As a fun weekend side project that I haven't done in a while - I decided to do a little experiment with Salesforce Codegen model.

Introduction

Codegen is a transformer-based NLP model that predicts code based on the previous context. There are 2 types of codegen model - python only (mono) and all languages (multi).

You can try it out easily since it's on Huggingface. But this use case is too obvious. Someone probably started writing a VSCode plugin for it already. I wanted to try something different, to use it to check for errors in my code.

The theory is since the model is supposed to predict the following text, I can use it to check if my code follows the models' predictions. If there's a very low chance the model predicts the code, it's probably wrong (or at least unusual) in some way.

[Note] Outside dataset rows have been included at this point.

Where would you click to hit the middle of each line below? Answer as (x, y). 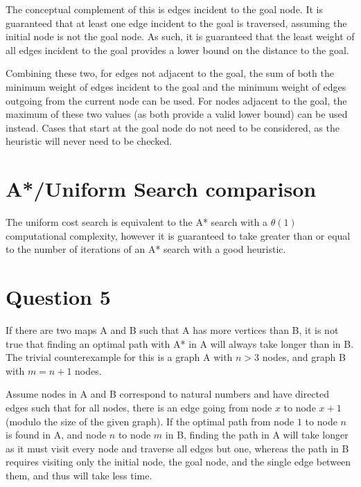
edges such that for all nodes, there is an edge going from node (139, 407)
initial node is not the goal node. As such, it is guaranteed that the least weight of (180, 36)
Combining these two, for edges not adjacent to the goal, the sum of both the (170, 73)
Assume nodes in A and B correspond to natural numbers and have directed (168, 394)
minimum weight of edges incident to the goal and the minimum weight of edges (176, 86)
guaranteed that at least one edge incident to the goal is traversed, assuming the (176, 23)
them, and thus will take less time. (79, 475)
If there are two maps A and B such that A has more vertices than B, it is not (172, 329)
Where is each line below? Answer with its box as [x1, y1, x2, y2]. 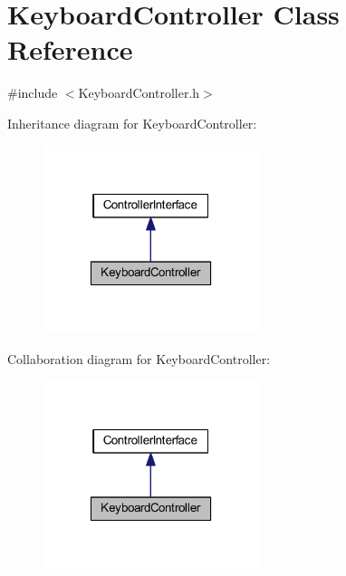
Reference [7, 31, 133, 68]
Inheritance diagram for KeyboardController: [7, 113, 257, 132]
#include [7, 83, 58, 102]
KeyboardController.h [78, 83, 200, 102]
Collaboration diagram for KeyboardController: [7, 349, 271, 368]
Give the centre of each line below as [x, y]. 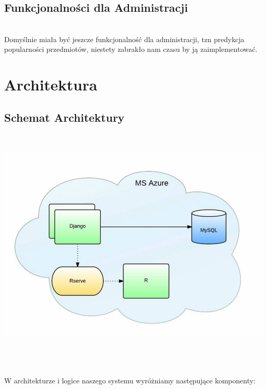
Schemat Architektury [64, 117]
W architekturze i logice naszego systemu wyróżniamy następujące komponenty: [130, 380]
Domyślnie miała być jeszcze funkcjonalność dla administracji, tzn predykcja [124, 39]
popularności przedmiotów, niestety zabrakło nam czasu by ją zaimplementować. [131, 49]
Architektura [51, 85]
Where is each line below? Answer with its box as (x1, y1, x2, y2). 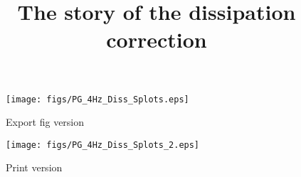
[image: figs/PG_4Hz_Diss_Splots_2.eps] (6, 139, 200, 150)
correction (106, 25, 207, 54)
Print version (6, 160, 63, 175)
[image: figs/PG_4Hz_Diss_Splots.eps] (6, 94, 189, 104)
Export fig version (6, 114, 85, 129)
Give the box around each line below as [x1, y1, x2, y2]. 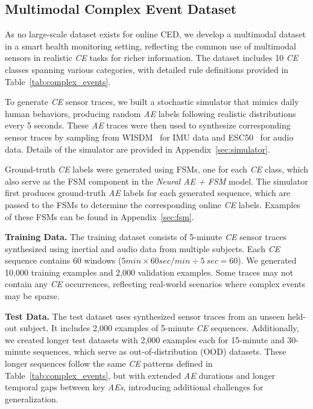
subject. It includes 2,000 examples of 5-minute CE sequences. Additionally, [19, 322, 299, 334]
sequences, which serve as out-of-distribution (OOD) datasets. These [33, 345, 286, 358]
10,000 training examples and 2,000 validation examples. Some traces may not [5, 265, 294, 278]
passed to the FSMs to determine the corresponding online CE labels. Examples [5, 198, 300, 211]
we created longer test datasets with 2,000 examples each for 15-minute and [5, 333, 285, 346]
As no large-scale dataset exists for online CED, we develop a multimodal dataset [5, 28, 306, 40]
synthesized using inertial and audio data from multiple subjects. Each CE [5, 242, 280, 255]
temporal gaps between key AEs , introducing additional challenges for [5, 381, 264, 393]
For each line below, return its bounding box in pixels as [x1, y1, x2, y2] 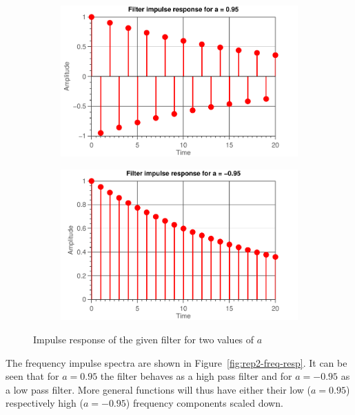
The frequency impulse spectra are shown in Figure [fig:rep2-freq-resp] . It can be [6, 355, 347, 370]
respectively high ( [6, 396, 83, 410]
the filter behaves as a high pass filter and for [100, 369, 292, 383]
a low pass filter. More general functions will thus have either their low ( [6, 382, 312, 396]
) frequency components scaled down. [125, 396, 283, 410]
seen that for [6, 369, 59, 383]
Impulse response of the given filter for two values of [33, 332, 254, 346]
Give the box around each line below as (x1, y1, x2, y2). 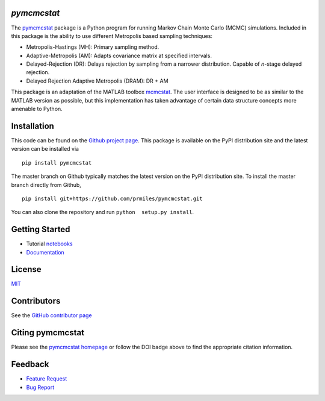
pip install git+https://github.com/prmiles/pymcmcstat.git (22, 195, 203, 202)
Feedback (11, 359, 49, 370)
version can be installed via (11, 145, 79, 153)
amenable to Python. (11, 106, 63, 113)
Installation (11, 121, 54, 131)
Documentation (26, 248, 64, 256)
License (11, 264, 42, 274)
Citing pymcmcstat (11, 327, 84, 338)
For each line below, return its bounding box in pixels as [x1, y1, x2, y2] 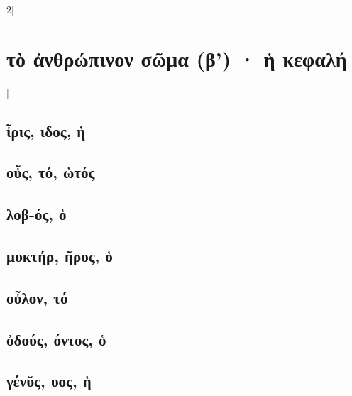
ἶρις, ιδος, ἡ [6, 119, 86, 141]
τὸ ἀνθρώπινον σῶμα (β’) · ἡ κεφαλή [6, 43, 347, 72]
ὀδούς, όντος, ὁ [6, 328, 106, 350]
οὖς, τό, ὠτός [6, 161, 95, 183]
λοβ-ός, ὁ [6, 203, 67, 225]
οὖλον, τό [6, 286, 68, 308]
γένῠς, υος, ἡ [6, 370, 92, 392]
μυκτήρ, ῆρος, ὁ [6, 245, 113, 267]
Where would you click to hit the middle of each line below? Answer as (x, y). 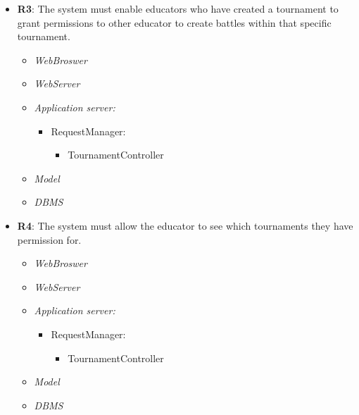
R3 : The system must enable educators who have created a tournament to (178, 8)
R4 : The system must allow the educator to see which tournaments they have (185, 225)
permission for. (49, 239)
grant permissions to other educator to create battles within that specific (174, 22)
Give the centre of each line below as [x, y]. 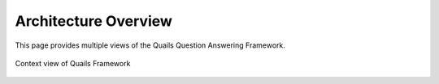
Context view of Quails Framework [73, 63]
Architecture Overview [93, 21]
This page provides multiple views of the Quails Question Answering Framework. [150, 45]
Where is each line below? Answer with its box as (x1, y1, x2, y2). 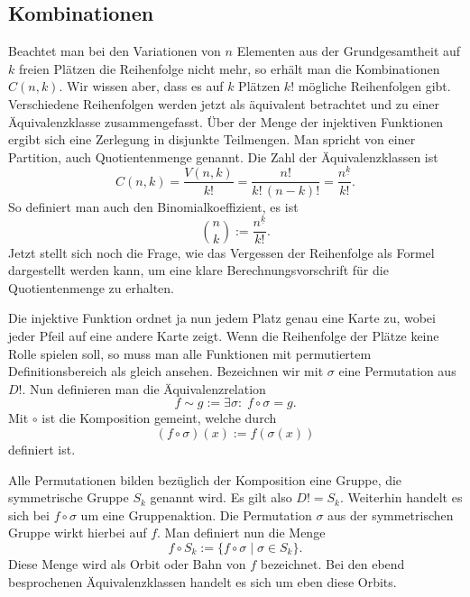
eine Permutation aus (338, 362, 456, 381)
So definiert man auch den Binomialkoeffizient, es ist (8, 197, 299, 216)
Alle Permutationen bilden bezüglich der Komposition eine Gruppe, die (8, 470, 402, 489)
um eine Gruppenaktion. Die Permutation (80, 505, 312, 524)
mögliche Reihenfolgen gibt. (298, 77, 451, 96)
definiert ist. (8, 439, 76, 458)
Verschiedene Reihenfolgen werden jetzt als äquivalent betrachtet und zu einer (8, 94, 440, 113)
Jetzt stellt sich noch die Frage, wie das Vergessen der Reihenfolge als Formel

All the code is available on my Github: https://github.com/luungoc2005/code_analyser

How to use it

Git clone and install the required packages

git clone https://github.com/luungoc2005/code_analyser
cd code_analyser
pip install -r requirements.txt

Run main.py on your file

python main.py path_to_your_file.js

By default this should output an out.html file that looks like

When you hover on each token, it will show a list of top 5 candidate tokens for that position as well as the probability.

Does it work?

Simply, no

It seems this really likes to underestimate some types of valid tokens, like variable naming, which I assume is due to softmax function. This happens to both the mono and multi language model. It can catch a few things, like keywords or indentation in python, but then those are probably better off being caught with a linter.

But as always, there are things to learn for every project. Here are the few lessons I managed to pick up:

Transformers don't really work on Apple Silicon (or MPS in pytorch), at least not at the time of writing. It manages to run, but the numerical inaccuracies add up causing the final result to be vastly different. On the other hand, it's not a lot slower on CPU - but still too slow to be very practical overall. Talking about ~20 minutes to run on a small file.
I was probably supposed to use the past parameter to the predict function - which is supposed to speed up the process by reusing the previous hidden states - but I couldn't get it to work. Hence I tried the next best thing - batching it up. It is probably more resource efficient to use the past parameters though, so if any reader knows, please let me know via the comments or drop me an email.
torchjit also isn't a big speed up as I imagined it would be, but it's quite easy to do and is a step towards making a mobile app for a model.